Task goal =
Restate the opening lines of the material below word for word, stopping after the line that contains "Local Business Love: Support".

Supplied records =
↓↓↓

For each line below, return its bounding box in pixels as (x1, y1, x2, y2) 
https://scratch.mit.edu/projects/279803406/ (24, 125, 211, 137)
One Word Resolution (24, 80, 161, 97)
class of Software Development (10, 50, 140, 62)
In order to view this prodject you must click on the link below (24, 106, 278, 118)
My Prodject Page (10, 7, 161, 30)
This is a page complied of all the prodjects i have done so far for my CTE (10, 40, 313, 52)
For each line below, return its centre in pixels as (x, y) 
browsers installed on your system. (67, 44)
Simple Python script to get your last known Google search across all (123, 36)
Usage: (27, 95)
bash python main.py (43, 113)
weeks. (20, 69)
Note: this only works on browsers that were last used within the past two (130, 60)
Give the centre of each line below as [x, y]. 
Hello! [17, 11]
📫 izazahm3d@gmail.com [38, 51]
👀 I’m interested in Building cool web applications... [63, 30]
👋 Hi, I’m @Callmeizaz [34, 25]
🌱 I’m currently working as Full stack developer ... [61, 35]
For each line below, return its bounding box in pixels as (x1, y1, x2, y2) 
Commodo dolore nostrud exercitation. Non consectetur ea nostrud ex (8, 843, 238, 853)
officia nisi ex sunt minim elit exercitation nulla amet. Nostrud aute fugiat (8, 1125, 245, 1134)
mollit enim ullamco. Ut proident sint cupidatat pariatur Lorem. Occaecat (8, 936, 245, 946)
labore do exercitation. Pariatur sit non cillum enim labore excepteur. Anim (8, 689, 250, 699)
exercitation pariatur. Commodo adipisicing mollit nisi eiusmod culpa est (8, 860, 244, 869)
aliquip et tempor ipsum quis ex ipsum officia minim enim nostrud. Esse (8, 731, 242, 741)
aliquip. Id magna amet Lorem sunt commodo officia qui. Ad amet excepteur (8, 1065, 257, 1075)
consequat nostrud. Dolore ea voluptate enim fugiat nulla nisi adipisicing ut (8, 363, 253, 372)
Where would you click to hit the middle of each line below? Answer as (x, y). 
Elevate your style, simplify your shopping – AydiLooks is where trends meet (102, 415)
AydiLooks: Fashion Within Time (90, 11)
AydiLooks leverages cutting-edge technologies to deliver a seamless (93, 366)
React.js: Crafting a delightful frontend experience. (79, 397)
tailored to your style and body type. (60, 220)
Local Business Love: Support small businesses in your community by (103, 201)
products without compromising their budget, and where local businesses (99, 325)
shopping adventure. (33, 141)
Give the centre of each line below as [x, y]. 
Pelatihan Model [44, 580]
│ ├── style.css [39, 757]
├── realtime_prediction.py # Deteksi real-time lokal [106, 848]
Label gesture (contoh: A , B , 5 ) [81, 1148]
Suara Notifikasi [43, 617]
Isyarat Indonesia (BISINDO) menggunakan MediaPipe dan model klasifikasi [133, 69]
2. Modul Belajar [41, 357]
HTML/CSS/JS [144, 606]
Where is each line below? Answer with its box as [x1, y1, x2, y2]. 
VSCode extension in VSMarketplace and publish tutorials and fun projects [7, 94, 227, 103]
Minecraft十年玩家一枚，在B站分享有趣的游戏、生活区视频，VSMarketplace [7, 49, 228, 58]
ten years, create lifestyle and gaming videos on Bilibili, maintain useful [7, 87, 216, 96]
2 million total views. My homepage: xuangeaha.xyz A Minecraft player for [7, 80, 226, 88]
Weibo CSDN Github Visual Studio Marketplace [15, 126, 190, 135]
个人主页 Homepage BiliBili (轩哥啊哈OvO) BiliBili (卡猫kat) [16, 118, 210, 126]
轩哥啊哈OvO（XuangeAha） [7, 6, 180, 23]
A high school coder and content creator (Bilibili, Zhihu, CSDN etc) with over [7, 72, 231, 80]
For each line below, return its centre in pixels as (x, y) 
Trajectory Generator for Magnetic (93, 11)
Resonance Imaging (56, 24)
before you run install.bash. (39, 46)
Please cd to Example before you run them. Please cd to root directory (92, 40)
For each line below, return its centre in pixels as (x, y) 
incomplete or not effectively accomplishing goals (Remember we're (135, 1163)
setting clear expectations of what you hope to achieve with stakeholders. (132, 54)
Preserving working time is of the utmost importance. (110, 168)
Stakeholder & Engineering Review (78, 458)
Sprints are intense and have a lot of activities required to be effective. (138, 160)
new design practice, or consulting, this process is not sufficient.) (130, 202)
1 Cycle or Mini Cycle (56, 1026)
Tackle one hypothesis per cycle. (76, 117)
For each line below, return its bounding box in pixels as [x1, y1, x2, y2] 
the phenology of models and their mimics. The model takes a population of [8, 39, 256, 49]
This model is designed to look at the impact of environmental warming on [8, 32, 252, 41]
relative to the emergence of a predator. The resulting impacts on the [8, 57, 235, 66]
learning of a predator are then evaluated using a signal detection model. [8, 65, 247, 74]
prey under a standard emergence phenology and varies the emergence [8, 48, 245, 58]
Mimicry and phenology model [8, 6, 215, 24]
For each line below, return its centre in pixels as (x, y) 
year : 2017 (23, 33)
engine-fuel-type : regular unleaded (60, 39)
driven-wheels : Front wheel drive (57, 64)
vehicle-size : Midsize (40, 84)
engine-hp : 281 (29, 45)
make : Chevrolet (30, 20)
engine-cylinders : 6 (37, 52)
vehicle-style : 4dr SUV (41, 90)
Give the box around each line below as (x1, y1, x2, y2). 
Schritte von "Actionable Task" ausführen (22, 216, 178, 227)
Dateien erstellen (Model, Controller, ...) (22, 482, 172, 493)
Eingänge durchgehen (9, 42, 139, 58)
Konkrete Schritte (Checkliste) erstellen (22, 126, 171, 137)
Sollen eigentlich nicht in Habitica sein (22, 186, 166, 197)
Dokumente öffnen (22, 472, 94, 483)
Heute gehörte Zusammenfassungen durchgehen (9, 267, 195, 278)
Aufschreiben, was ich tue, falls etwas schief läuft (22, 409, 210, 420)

↑↑↑

Answer to the exercise =
For each line below, return its bounding box in pixels as (x1, y1, x2, y2) 
https://scratch.mit.edu/projects/279803406/ (24, 125, 211, 137)
One Word Resolution (24, 80, 161, 97)
class of Software Development (10, 50, 140, 62)
In order to view this prodject you must click on the link below (24, 106, 278, 118)
My Prodject Page (10, 7, 161, 30)
This is a page complied of all the prodjects i have done so far for my CTE (10, 40, 313, 52)
For each line below, return its centre in pixels as (x, y) 
browsers installed on your system. (67, 44)
Simple Python script to get your last known Google search across all (123, 36)
Usage: (27, 95)
bash python main.py (43, 113)
weeks. (20, 69)
Note: this only works on browsers that were last used within the past two (130, 60)
Give the centre of each line below as [x, y]. 
Hello! [17, 11]
📫 izazahm3d@gmail.com [38, 51]
👀 I’m interested in Building cool web applications... [63, 30]
👋 Hi, I’m @Callmeizaz [34, 25]
🌱 I’m currently working as Full stack developer ... [61, 35]
For each line below, return its bounding box in pixels as (x1, y1, x2, y2) 
Commodo dolore nostrud exercitation. Non consectetur ea nostrud ex (8, 843, 238, 853)
officia nisi ex sunt minim elit exercitation nulla amet. Nostrud aute fugiat (8, 1125, 245, 1134)
mollit enim ullamco. Ut proident sint cupidatat pariatur Lorem. Occaecat (8, 936, 245, 946)
labore do exercitation. Pariatur sit non cillum enim labore excepteur. Anim (8, 689, 250, 699)
exercitation pariatur. Commodo adipisicing mollit nisi eiusmod culpa est (8, 860, 244, 869)
aliquip et tempor ipsum quis ex ipsum officia minim enim nostrud. Esse (8, 731, 242, 741)
aliquip. Id magna amet Lorem sunt commodo officia qui. Ad amet excepteur (8, 1065, 257, 1075)
consequat nostrud. Dolore ea voluptate enim fugiat nulla nisi adipisicing ut (8, 363, 253, 372)
Where would you click to hit the middle of each line below? Answer as (x, y). 
Elevate your style, simplify your shopping – AydiLooks is where trends meet (102, 415)
AydiLooks: Fashion Within Time (90, 11)
AydiLooks leverages cutting-edge technologies to deliver a seamless (93, 366)
React.js: Crafting a delightful frontend experience. (79, 397)
tailored to your style and body type. (60, 220)
Local Business Love: Support small businesses in your community by (103, 201)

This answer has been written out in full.